Prompt: Exact wording is required: transcribe all the entries and leave the images out.

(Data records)
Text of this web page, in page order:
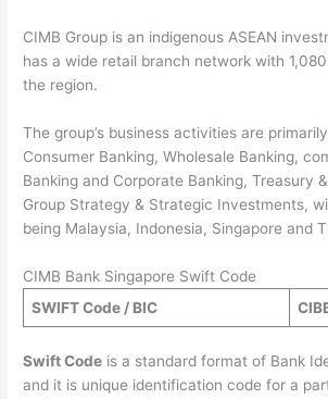
CIMB Group is an indigenous ASEAN
has a wide retail branch network with
the region.
The group’s business activities are
Consumer Banking, Wholesale Banking,
Banking and Corporate Banking, Treasury
Group Strategy & Strategic Investments,
being Malaysia, Indonesia, Singapore and
CIMB Bank Singapore Swift Code
SWIFT Code / BIC
Swift Code is a standard format of Bank
and it is unique identification code for a

Answer box:
Text of this web page, in page order:
CIMB Group is an indigenous ASEAN
has a wide retail branch network with
the region.
The group’s business activities are
Consumer Banking, Wholesale Banking,
Banking and Corporate Banking, Treasury
Group Strategy & Strategic Investments,
being Malaysia, Indonesia, Singapore and
CIMB Bank Singapore Swift Code
SWIFT Code / BIC
Swift Code is a standard format of Bank
and it is unique identification code for a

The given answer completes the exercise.